Every record gets copied exactly, and no picture goes with it.
[Start of section]
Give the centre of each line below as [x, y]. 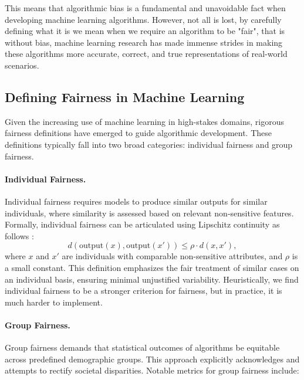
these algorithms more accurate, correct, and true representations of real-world [146, 54]
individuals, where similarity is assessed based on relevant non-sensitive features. [149, 213]
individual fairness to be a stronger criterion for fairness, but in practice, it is [143, 291]
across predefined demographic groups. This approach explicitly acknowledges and [152, 359]
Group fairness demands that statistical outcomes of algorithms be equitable [142, 347]
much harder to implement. [54, 302]
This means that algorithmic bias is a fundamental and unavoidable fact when [145, 8]
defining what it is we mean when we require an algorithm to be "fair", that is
[End of section]
§ **Completed task**
Give the centre of each line below as [x, y]. 
these algorithms more accurate, correct, and true representations of real-world [146, 54]
individuals, where similarity is assessed based on relevant non-sensitive features. [149, 213]
individual fairness to be a stronger criterion for fairness, but in practice, it is [143, 291]
across predefined demographic groups. This approach explicitly acknowledges and [152, 359]
Group fairness demands that statistical outcomes of algorithms be equitable [142, 347]
much harder to implement. [54, 302]
This means that algorithmic bias is a fundamental and unavoidable fact when [145, 8]
defining what it is we mean when we require an algorithm to be "fair", that is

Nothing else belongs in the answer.